All records below are to be duplicated exactly, with every picture excluded.

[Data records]
_____

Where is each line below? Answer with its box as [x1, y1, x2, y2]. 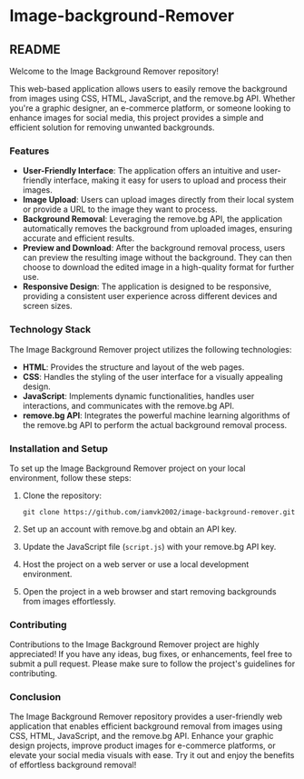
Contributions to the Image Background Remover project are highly [9, 639, 260, 650]
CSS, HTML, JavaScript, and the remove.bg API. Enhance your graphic [9, 731, 274, 742]
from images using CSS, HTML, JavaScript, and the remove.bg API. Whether [9, 93, 296, 104]
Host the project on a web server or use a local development [22, 558, 250, 569]
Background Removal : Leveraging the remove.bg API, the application [22, 214, 283, 225]
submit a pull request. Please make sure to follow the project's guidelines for [9, 658, 296, 669]
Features [9, 145, 50, 157]
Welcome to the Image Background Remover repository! [9, 65, 220, 76]

_____

§ TASK ANSWER
Where is each line below? Answer with its box as [x1, y1, x2, y2]. 
Contributions to the Image Background Remover project are highly [9, 639, 260, 650]
CSS, HTML, JavaScript, and the remove.bg API. Enhance your graphic [9, 731, 274, 742]
from images using CSS, HTML, JavaScript, and the remove.bg API. Whether [9, 93, 296, 104]
Host the project on a web server or use a local development [22, 558, 250, 569]
Background Removal : Leveraging the remove.bg API, the application [22, 214, 283, 225]
submit a pull request. Please make sure to follow the project's guidelines for [9, 658, 296, 669]
Features [9, 145, 50, 157]
Welcome to the Image Background Remover repository! [9, 65, 220, 76]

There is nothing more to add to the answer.